Member of the Virginia House of Burgesses from Elizabeth City County
- In office 1693–1705 Serving with William Wilson, Mathew Watts, Willis Wilson
- Preceded by: William Armistead Jr
- Succeeded by: William Armistead
- In office November 1682 – 1684 Serving with Baldwin Shepherd, Edward Mihill
- Preceded by: Thomas Jarvis.
- Succeeded by: Thomas Allomby

Personal details
- Born: Elizabeth City County, Virginia
- Died: spring 1705 Williamsburg, Virginia
- Spouse: Hannah Ellyson
- Children: William Armistead
- Occupation: planter, politician, militia officer, justice of the peace

= Anthony Armistead =

Colonial Virginia planter and politician

Captain Anthony Armistead (ca. 1645–before 1705) was a planter, militia officer, politician and Justice of the Peace in the Colony and Dominion of Virginia in the British Empire. He may be best known for participating in the courts-martial after Bacon's Rebellion in 1676, for his own multiple terms in the House of Burgesses representing Elizabeth City County, Virginia, or for increasing the wealth and political prominence of his Tidewater Virginia family.

==Early and family life==

The youngest of three sons of William Armistead and his wife Anne, who had emigrated from Yorkshire, England to Elizabeth City County, Virginia in the 1730s. He was named to honor his English grandfather. His father proved shrewd in amassing land and influence for the family, in part by strategic marriages. His eldest brother John Armistead eventually served on the Governor's Council.

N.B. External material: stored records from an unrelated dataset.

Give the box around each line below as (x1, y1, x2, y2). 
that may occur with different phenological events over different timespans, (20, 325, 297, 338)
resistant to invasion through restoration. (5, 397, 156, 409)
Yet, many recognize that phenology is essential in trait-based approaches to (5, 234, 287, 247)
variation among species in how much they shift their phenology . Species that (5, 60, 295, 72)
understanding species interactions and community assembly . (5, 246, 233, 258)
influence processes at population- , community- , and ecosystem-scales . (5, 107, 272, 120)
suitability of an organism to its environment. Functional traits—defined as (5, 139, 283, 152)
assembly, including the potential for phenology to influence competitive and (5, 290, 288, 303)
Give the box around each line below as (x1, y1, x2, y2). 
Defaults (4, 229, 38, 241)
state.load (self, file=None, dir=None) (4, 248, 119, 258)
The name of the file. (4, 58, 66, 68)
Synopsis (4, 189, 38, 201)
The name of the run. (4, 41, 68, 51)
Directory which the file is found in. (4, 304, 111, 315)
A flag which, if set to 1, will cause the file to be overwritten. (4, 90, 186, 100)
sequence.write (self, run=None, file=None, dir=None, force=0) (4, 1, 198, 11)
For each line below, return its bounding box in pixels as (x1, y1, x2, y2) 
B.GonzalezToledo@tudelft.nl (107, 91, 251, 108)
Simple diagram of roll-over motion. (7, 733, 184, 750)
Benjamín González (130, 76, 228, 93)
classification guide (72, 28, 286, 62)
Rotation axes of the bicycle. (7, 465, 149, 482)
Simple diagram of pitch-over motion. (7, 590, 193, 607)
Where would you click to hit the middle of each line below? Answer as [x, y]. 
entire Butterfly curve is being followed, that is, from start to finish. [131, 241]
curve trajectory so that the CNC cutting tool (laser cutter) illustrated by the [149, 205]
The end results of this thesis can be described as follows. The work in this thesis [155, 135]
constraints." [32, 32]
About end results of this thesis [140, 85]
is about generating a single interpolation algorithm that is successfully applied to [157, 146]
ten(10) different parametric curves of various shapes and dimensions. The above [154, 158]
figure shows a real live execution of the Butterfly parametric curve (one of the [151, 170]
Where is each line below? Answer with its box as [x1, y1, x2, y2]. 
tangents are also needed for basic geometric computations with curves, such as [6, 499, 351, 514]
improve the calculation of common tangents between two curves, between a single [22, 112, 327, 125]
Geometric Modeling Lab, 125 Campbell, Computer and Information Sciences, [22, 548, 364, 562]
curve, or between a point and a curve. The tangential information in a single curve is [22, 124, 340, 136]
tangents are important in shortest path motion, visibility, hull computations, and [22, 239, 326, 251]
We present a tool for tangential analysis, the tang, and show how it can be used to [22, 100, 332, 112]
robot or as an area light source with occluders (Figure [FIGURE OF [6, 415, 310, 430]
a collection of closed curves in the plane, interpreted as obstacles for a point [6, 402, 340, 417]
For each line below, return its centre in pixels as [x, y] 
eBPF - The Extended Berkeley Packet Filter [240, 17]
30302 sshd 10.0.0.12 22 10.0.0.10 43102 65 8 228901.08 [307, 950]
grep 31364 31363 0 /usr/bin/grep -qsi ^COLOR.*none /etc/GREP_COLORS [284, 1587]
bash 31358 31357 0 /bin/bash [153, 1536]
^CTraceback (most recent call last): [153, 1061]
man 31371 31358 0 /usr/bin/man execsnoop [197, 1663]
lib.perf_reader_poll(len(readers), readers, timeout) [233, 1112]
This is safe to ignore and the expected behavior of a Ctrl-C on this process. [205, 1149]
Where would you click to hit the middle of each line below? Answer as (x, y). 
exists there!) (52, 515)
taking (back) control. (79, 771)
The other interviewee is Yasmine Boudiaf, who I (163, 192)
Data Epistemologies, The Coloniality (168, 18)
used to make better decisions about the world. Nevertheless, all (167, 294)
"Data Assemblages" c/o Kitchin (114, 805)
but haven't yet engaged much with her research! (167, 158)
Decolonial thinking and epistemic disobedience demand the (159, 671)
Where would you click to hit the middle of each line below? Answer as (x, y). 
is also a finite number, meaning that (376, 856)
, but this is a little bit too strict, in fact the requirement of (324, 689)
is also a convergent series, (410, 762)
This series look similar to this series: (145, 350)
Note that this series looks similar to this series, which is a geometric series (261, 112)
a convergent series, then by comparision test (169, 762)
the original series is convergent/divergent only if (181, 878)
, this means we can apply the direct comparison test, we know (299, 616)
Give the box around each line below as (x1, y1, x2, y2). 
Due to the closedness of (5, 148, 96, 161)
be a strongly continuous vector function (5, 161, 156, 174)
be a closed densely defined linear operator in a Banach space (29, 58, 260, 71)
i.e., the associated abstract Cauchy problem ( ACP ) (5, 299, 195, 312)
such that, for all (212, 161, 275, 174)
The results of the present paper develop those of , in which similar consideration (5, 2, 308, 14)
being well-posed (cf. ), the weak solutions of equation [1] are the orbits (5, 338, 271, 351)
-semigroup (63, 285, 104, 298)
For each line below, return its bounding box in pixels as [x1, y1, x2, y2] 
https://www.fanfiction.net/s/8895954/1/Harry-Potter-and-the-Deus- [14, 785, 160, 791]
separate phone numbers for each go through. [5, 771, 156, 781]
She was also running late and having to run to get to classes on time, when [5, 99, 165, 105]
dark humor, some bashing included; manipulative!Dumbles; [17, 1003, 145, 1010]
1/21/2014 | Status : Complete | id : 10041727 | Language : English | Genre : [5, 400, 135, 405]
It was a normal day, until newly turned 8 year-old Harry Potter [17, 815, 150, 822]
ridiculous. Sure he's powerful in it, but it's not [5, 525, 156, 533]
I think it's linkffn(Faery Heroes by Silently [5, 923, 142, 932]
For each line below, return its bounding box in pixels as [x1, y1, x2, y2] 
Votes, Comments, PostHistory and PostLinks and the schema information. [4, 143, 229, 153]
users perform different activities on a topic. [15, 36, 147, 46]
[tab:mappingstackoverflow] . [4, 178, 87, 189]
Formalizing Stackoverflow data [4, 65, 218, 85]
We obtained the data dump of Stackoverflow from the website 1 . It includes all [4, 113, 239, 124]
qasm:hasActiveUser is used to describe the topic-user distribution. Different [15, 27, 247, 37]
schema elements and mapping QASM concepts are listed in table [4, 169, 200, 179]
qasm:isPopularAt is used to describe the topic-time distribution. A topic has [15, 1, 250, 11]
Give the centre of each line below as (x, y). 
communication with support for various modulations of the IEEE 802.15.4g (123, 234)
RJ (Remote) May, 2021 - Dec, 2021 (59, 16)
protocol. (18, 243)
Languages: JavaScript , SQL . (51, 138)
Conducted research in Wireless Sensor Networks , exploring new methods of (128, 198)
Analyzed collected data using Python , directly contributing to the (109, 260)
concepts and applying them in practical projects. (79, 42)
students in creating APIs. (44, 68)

This Captain Armistead married Hannah Ellyson, daughter of Dr. (and burgess) Robert Ellyson, of James City County, Virginia and a confidente of Governor Sir William Berkeley.

Their children were:
- Lieutenant Colonel Anthony Armistead Jr., who also served in the House of Burgesses.
- Captain Robert Armistead
- Major William Armistead who married Hannah Hines (and others)
- Judith Armistead who married John West III
- Hannah Armistead who married William Shelton

==Career==

By the mid-1670s, Armistead was a member of the Elizabeth City County Court (whose members jointly administered the county, in addition to their judicial service) and captain of the county militia. During Bacon's Rebellion he supported Governor William Berkeley and later served on a court-martial that condemned one rebel to death (by hanging).
Elizabeth City County voters first elected him as one of their representatives to the House of Burgesses in the final session of the General Assembly of 1680-1682, and his initial committee assignment was to Public Claims. Voters re-elected him in 1693, at which time he introduced his first bill (regulating tanners, and which did not pass). After a brief lapse, Anthony Armistead served on every session of the General Assembly beginning in 1696 through 1700, usually assigned to the important Committee of Propositions and Grievances. In 1700 he was appointed to the committee that revised the legal code in 1705, although he died shortly before it was enacted. However, Armistead also became known for lapses ion attendance, for which received reprimands from his colleagues.

==Death and legacy==

Anthony Armistead was in Williamsburg attending the legislative session which began on April 17, 1705 when he died, for the House asked to governor to issues a warrant for the election of a new burgess from the county on Mary 2, 1705. Two of his sons also served as burgesses, as did a son-in-law.